Items listed in a dataset
Content starts

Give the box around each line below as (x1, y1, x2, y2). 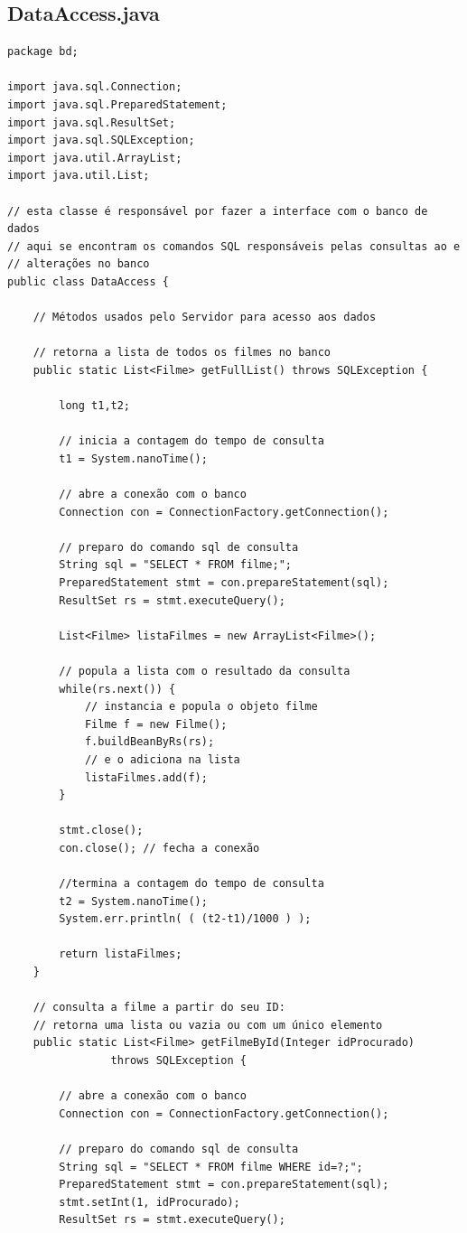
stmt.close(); (59, 824, 144, 837)
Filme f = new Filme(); (84, 717, 228, 731)
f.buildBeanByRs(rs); (84, 735, 215, 749)
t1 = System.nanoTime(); (59, 452, 208, 465)
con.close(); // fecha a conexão (59, 841, 260, 855)
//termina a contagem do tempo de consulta (59, 877, 324, 891)
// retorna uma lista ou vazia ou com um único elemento (33, 1018, 383, 1032)
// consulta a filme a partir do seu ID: (33, 1001, 285, 1014)
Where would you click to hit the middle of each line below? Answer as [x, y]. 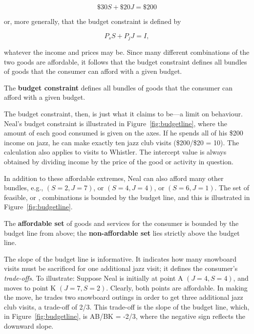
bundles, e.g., [24, 188]
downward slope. [29, 325]
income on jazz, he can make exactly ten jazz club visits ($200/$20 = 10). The [122, 142]
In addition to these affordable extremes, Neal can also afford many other [114, 178]
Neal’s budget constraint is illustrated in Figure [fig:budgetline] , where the [116, 123]
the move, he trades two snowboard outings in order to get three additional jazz [124, 297]
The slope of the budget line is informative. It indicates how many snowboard [120, 258]
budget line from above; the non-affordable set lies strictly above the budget [122, 233]
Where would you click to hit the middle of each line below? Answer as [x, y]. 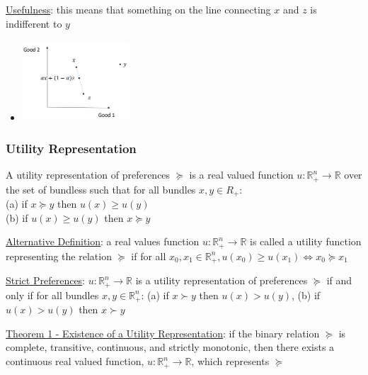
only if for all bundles [52, 295]
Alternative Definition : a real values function [103, 241]
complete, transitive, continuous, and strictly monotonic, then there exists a [170, 347]
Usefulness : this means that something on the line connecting [138, 9]
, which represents [230, 361]
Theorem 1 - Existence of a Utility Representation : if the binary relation [163, 333]
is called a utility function [306, 241]
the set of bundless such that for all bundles [101, 189]
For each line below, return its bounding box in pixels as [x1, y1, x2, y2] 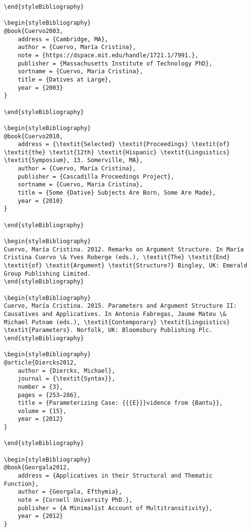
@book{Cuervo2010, [4, 133, 63, 140]
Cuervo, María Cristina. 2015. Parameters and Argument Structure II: [4, 302, 237, 310]
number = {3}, [17, 383, 63, 390]
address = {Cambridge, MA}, [17, 35, 108, 43]
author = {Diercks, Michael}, [17, 367, 116, 374]
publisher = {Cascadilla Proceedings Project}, [17, 173, 174, 180]
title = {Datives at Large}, [17, 76, 112, 83]
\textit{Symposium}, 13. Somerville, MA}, [4, 157, 143, 164]
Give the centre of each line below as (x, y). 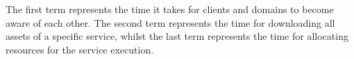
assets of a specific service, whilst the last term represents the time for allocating (177, 36)
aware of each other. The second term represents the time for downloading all (170, 22)
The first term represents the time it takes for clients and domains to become (170, 9)
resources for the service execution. (80, 49)
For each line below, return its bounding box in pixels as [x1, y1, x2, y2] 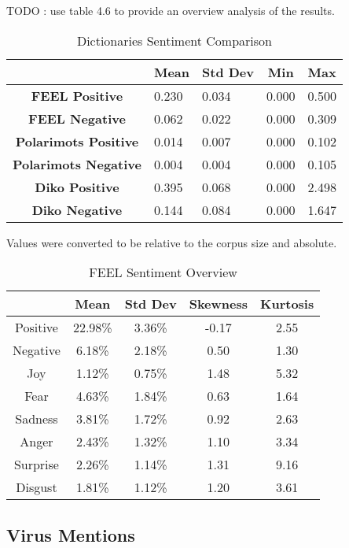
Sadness [15, 409, 58, 428]
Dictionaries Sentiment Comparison [76, 31, 272, 50]
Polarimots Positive [15, 131, 139, 150]
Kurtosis [260, 294, 314, 313]
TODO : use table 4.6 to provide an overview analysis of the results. [6, 2, 335, 18]
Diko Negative [31, 200, 123, 219]
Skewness [189, 294, 248, 313]
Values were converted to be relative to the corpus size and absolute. [6, 234, 337, 250]
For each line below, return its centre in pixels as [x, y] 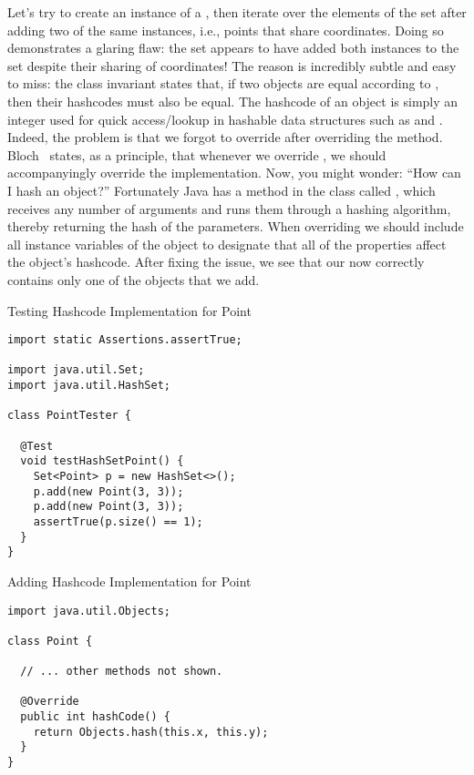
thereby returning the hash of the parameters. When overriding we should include [236, 226]
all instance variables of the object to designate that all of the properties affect [227, 244]
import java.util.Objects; [89, 611]
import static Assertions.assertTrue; [125, 340]
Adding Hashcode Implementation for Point [129, 581]
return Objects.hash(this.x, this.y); [151, 732]
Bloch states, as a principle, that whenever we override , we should [197, 154]
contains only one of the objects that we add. [134, 279]
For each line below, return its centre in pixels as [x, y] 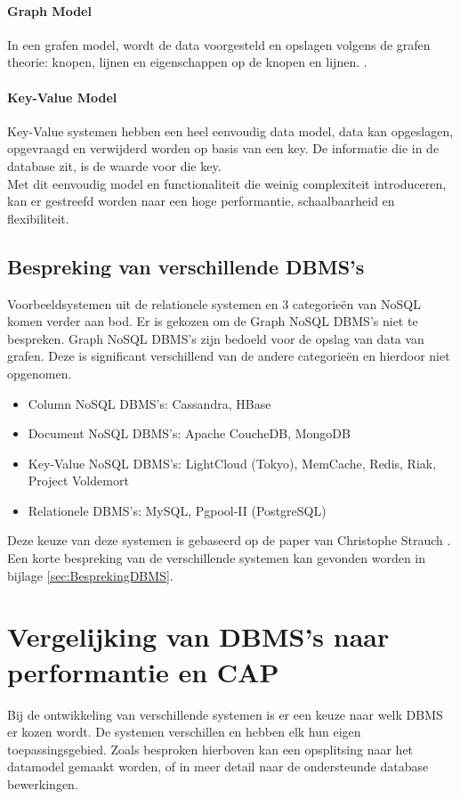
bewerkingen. [43, 783]
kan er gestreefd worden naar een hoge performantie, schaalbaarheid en [201, 201]
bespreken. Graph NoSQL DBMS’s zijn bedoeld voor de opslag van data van [216, 338]
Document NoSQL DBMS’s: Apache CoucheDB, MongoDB [189, 433]
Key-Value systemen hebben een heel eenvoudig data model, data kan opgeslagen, [230, 130]
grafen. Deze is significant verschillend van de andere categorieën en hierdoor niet [229, 356]
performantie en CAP [143, 671]
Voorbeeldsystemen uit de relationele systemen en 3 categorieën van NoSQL [214, 303]
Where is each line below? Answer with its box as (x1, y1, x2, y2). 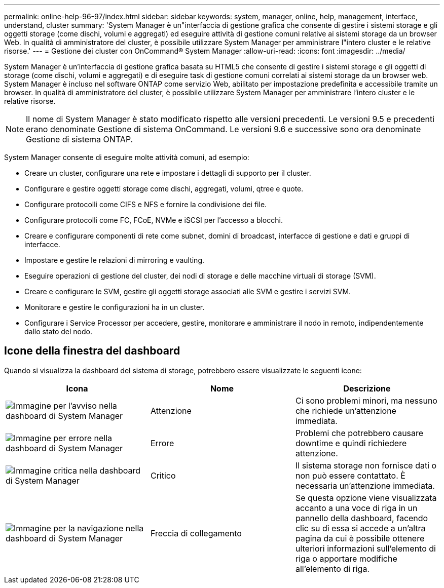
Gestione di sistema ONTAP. (26, 134, 133, 144)
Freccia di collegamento (150, 528, 242, 538)
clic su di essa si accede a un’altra (295, 523, 426, 533)
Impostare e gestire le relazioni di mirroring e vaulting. (24, 256, 204, 264)
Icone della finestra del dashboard (4, 344, 180, 358)
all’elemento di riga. (295, 563, 370, 574)
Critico (150, 470, 176, 481)
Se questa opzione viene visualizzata (295, 492, 437, 503)
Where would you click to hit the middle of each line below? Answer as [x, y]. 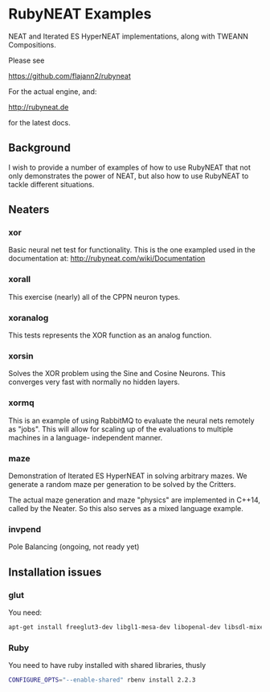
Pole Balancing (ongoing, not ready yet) [74, 547]
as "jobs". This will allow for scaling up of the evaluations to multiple [121, 429]
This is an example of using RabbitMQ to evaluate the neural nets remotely [131, 420]
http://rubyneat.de [39, 107]
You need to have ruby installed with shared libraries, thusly [107, 665]
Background [39, 148]
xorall [19, 280]
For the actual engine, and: [53, 91]
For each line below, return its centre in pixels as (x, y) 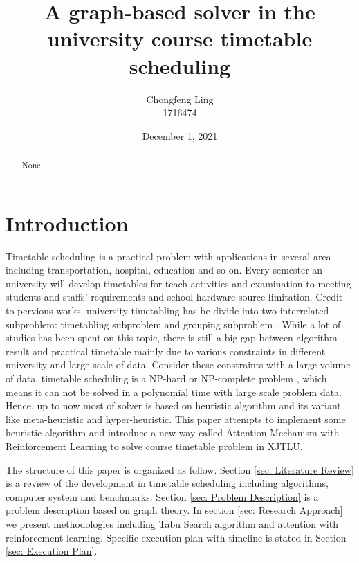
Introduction (67, 223)
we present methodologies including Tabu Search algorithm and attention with (172, 523)
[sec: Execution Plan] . (52, 551)
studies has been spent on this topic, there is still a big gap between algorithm (172, 338)
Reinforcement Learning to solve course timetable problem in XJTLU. (154, 446)
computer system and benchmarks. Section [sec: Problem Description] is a (162, 496)
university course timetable (180, 38)
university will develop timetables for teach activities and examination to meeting (178, 283)

Content ends

▶ [TASK DIRECTIONS] Give back each of the records above word for word, apart from the pictures.

▶ [EXERCISE SOLUTION]
Give the box around each line below as (x1, y1, x2, y2). 
stmt.close(); (59, 824, 144, 837)
Filme f = new Filme(); (84, 717, 228, 731)
f.buildBeanByRs(rs); (84, 735, 215, 749)
t1 = System.nanoTime(); (59, 452, 208, 465)
con.close(); // fecha a conexão (59, 841, 260, 855)
//termina a contagem do tempo de consulta (59, 877, 324, 891)
// retorna uma lista ou vazia ou com um único elemento (33, 1018, 383, 1032)
// consulta a filme a partir do seu ID: (33, 1001, 285, 1014)
Where would you click to hit the middle of each line below? Answer as [x, y]. 
bundles, e.g., [24, 188]
downward slope. [29, 325]
income on jazz, he can make exactly ten jazz club visits ($200/$20 = 10). The [122, 142]
In addition to these affordable extremes, Neal can also afford many other [114, 178]
Neal’s budget constraint is illustrated in Figure [fig:budgetline] , where the [116, 123]
the move, he trades two snowboard outings in order to get three additional jazz [124, 297]
The slope of the budget line is informative. It indicates how many snowboard [120, 258]
budget line from above; the non-affordable set lies strictly above the budget [122, 233]
Where would you click to hit the middle of each line below? Answer as [x, y]. 
only if for all bundles [52, 295]
Alternative Definition : a real values function [103, 241]
complete, transitive, continuous, and strictly monotonic, then there exists a [170, 347]
Usefulness : this means that something on the line connecting [138, 9]
, which represents [230, 361]
Theorem 1 - Existence of a Utility Representation : if the binary relation [163, 333]
is called a utility function [306, 241]
the set of bundless such that for all bundles [101, 189]
For each line below, return its bounding box in pixels as [x1, y1, x2, y2] 
@book{Cuervo2010, [4, 133, 63, 140]
Cuervo, María Cristina. 2015. Parameters and Argument Structure II: [4, 302, 237, 310]
number = {3}, [17, 383, 63, 390]
address = {Cambridge, MA}, [17, 35, 108, 43]
author = {Diercks, Michael}, [17, 367, 116, 374]
publisher = {Cascadilla Proceedings Project}, [17, 173, 174, 180]
title = {Datives at Large}, [17, 76, 112, 83]
\textit{Symposium}, 13. Somerville, MA}, [4, 157, 143, 164]
Give the centre of each line below as (x, y). 
assets of a specific service, whilst the last term represents the time for allocating (177, 36)
aware of each other. The second term represents the time for downloading all (170, 22)
The first term represents the time it takes for clients and domains to become (170, 9)
resources for the service execution. (80, 49)
For each line below, return its bounding box in pixels as [x1, y1, x2, y2] 
Sadness [15, 409, 58, 428]
Dictionaries Sentiment Comparison [76, 31, 272, 50]
Polarimots Positive [15, 131, 139, 150]
Kurtosis [260, 294, 314, 313]
TODO : use table 4.6 to provide an overview analysis of the results. [6, 2, 335, 18]
Diko Negative [31, 200, 123, 219]
Skewness [189, 294, 248, 313]
Values were converted to be relative to the corpus size and absolute. [6, 234, 337, 250]
For each line below, return its centre in pixels as [x, y] 
thereby returning the hash of the parameters. When overriding we should include [236, 226]
all instance variables of the object to designate that all of the properties affect [227, 244]
import java.util.Objects; [89, 611]
import static Assertions.assertTrue; [125, 340]
Adding Hashcode Implementation for Point [129, 581]
return Objects.hash(this.x, this.y); [151, 732]
Bloch states, as a principle, that whenever we override , we should [197, 154]
contains only one of the objects that we add. [134, 279]
For each line below, return its centre in pixels as [x, y] 
bewerkingen. [43, 783]
kan er gestreefd worden naar een hoge performantie, schaalbaarheid en [201, 201]
bespreken. Graph NoSQL DBMS’s zijn bedoeld voor de opslag van data van [216, 338]
Document NoSQL DBMS’s: Apache CoucheDB, MongoDB [189, 433]
Key-Value systemen hebben een heel eenvoudig data model, data kan opgeslagen, [230, 130]
grafen. Deze is significant verschillend van de andere categorieën en hierdoor niet [229, 356]
performantie en CAP [143, 671]
Voorbeeldsystemen uit de relationele systemen en 3 categorieën van NoSQL [214, 303]
Where is each line below? Answer with its box as (x1, y1, x2, y2). 
Gestione di sistema ONTAP. (26, 134, 133, 144)
Freccia di collegamento (150, 528, 242, 538)
clic su di essa si accede a un’altra (295, 523, 426, 533)
Impostare e gestire le relazioni di mirroring e vaulting. (24, 256, 204, 264)
Icone della finestra del dashboard (4, 344, 180, 358)
all’elemento di riga. (295, 563, 370, 574)
Critico (150, 470, 176, 481)
Se questa opzione viene visualizzata (295, 492, 437, 503)
Where would you click to hit the middle of each line below? Answer as [x, y]. 
Pole Balancing (ongoing, not ready yet) [74, 547]
as "jobs". This will allow for scaling up of the evaluations to multiple [121, 429]
This is an example of using RabbitMQ to evaluate the neural nets remotely [131, 420]
http://rubyneat.de [39, 107]
You need to have ruby installed with shared libraries, thusly [107, 665]
Background [39, 148]
xorall [19, 280]
For the actual engine, and: [53, 91]
For each line below, return its centre in pixels as (x, y) 
Introduction (67, 223)
we present methodologies including Tabu Search algorithm and attention with (172, 523)
[sec: Execution Plan] . (52, 551)
studies has been spent on this topic, there is still a big gap between algorithm (172, 338)
Reinforcement Learning to solve course timetable problem in XJTLU. (154, 446)
computer system and benchmarks. Section [sec: Problem Description] is a (162, 496)
university course timetable (180, 38)
university will develop timetables for teach activities and examination to meeting (178, 283)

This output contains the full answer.